## What you will do
The output is the lines below from the one with "search_books (38, 327, 114, 342)" through the one with "(and its options) in (13, 164, 116, 180)", both included, printed exactly and with no other line.

## Extracted records
────────────────

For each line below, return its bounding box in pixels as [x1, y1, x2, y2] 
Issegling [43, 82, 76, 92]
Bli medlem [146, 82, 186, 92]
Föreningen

────────────────

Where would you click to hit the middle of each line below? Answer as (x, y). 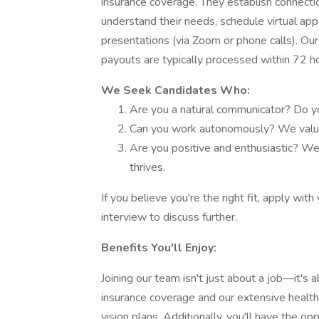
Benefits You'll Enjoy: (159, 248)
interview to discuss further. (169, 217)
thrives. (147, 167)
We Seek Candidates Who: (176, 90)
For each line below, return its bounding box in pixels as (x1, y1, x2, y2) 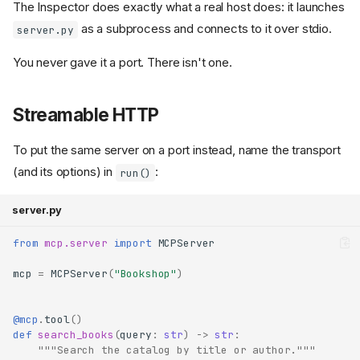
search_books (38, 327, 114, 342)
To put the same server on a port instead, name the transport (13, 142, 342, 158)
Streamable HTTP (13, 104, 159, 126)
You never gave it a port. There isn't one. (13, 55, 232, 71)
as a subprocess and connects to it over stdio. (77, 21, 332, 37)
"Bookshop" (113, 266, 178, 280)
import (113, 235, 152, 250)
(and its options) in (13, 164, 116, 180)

────────────────

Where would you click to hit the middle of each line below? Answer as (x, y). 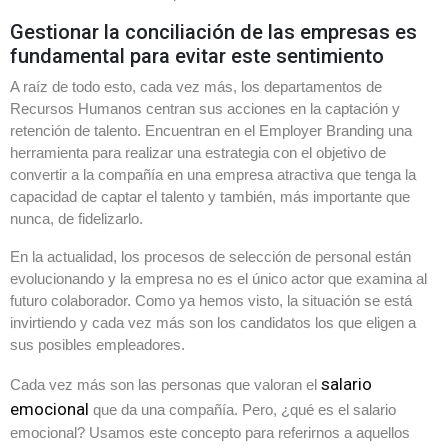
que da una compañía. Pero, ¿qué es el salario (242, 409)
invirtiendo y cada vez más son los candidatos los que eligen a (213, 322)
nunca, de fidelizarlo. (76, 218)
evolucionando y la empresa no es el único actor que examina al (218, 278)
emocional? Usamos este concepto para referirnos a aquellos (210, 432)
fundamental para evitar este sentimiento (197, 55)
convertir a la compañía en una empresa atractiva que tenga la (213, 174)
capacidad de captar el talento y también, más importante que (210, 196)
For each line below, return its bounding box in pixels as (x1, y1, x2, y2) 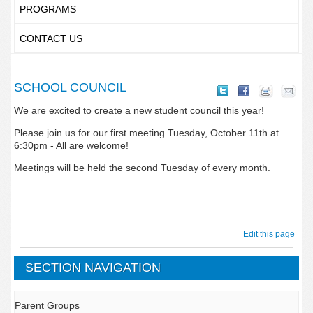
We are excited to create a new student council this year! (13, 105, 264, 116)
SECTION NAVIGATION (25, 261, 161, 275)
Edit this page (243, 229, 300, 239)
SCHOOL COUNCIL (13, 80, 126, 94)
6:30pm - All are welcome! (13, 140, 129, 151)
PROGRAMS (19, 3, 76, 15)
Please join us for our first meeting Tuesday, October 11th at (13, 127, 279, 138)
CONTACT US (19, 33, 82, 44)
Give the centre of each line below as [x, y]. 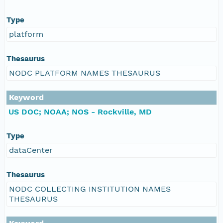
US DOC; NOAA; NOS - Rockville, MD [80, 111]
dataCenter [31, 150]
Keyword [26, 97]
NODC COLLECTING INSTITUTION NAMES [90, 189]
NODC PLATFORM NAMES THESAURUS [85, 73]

────────────────

## Solution below
search_books (38, 327, 114, 342)
To put the same server on a port instead, name the transport (13, 142, 342, 158)
Streamable HTTP (13, 104, 159, 126)
You never gave it a port. There isn't one. (13, 55, 232, 71)
as a subprocess and connects to it over stdio. (77, 21, 332, 37)
"Bookshop" (113, 266, 178, 280)
import (113, 235, 152, 250)
(and its options) in (13, 164, 116, 180)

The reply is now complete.